### PROMPT
Go through the entries below and print, exactly, the lines starting at the one with "Authors (39, 620)" and ending at the one with "Terraform v0.12.20 (82, 357)", keeping both ends and no others.
**** PROVIDED RECORDS
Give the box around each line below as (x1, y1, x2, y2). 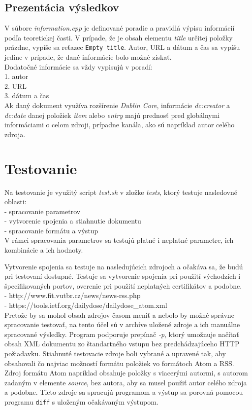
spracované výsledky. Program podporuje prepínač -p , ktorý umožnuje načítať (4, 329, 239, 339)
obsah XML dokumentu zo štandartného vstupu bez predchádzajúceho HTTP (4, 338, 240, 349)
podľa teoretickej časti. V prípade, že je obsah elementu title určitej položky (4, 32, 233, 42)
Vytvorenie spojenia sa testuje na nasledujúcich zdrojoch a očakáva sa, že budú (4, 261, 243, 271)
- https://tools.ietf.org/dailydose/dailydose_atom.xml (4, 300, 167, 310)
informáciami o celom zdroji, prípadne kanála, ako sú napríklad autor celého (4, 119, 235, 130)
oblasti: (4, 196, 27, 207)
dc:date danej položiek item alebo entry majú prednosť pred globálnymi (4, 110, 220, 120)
********
**** PROVIDED RECORDS
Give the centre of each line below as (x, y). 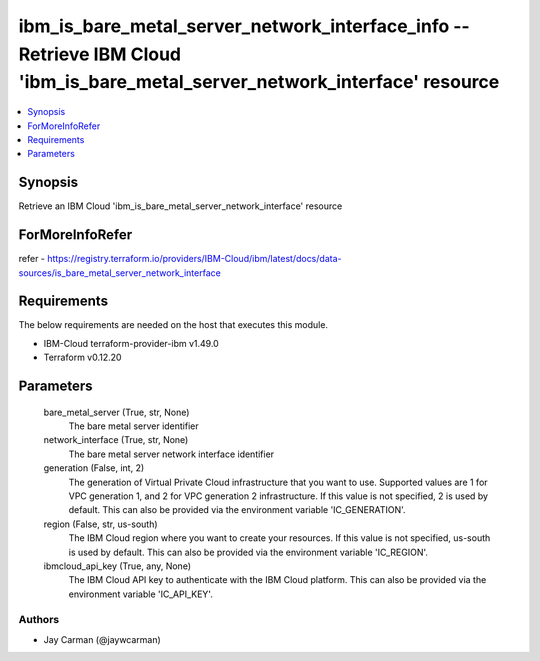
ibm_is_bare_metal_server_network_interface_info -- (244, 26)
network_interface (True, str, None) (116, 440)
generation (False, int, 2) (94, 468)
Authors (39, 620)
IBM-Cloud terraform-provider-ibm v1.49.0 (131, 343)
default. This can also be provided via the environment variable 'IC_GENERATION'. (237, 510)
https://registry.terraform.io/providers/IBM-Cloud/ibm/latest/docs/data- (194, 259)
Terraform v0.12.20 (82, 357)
********
**** PROVIDED RECORDS
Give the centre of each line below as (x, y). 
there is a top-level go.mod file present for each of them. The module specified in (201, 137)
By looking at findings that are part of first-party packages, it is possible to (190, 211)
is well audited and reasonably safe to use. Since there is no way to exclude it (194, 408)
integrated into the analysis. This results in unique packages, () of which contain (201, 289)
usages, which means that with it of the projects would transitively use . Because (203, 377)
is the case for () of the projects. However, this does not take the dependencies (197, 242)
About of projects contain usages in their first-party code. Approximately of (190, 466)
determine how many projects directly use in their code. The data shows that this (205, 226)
********
### ANSWER
Authors (39, 620)
IBM-Cloud terraform-provider-ibm v1.49.0 (131, 343)
default. This can also be provided via the environment variable 'IC_GENERATION'. (237, 510)
https://registry.terraform.io/providers/IBM-Cloud/ibm/latest/docs/data- (194, 259)
Terraform v0.12.20 (82, 357)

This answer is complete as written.